# Conexion de unos cascos con un manos libres



## judas (Sep 19, 2008)

hola a todos,

estoy intentando hacer una conexión entre unos cascos (de estos tipicos de telefonista, con auricular y micro) y un manos libres de un equipo radio. La salida de los cascos es un rj11 con 4 pines (2 para el altavoz y 2 para el micro). Consigo escuchar pero no consigo hablar.

No consigo hacer funcionar el microfono y ya no se me ocurre nada. Sabiendo el pineado la conexion con el altavoz es directa y pensaba que el micro tambien pero no funicona. Pienso que es un problema de adaptacion de impedancias...pero no se como adptarlas, ¿alguna idea?

gracias


----------



## asherar (Sep 22, 2008)

judas dijo:
			
		

> hola a todos, ...
> No consigo hacer funcionar el microfono y ya no se me ocurre nada. Sabiendo el pineado la conexion con el altavoz es directa y pensaba que el micro tambien pero no funicona.

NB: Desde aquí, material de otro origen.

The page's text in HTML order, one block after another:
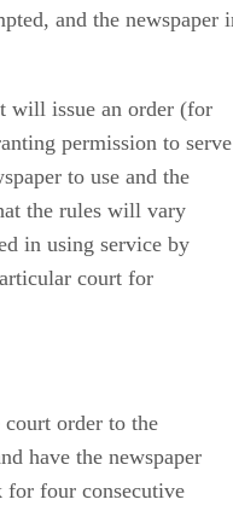
and the newspaper
will issue an order (for
permission to serve
to use and the
the rules will vary
in using service by
court for
order to the
have the newspaper
for four consecutive
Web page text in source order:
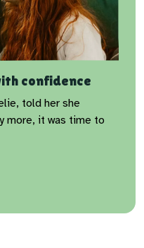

Pienso que es un problema de adaptacion de impedancias...pero no se como adptarlas, ¿alguna idea?
> gracias



Será tan directa ? No habrá que amplificar aunque sea un poco ?
Así, sin ver un circuito, a mí tampoco se me ocurre nada. 
Subite algún esquematico de lo que conectaste, dale !


----------



## judas (Sep 23, 2008)

gracias por la contestación   

ya lo conseguí. Tuve que hacerle un minicircuito de preamplificación. Un poco mas de chicha y funcionó correctamente.

gracias y un saludo


----------



## maximgrachev (Feb 3, 2011)

Podrias enviar los pasos que seguiste? Me gustaria hacer algo parecido. Coger unos auriculares con microfono con salida jack y conectarlos a un telefono mediante un rj11. Pero no tengo ni idea de conexion ni colores. Alguna ayuda? Muchas gracias!!


----------



## GTAmax (May 10, 2011)

Que tal, yo estoy pasando por lo mismo que vos con el tema del mic de los cascos. Podrías pasarme por favor el circuito de pre que utilizaste? muchas gracias


----------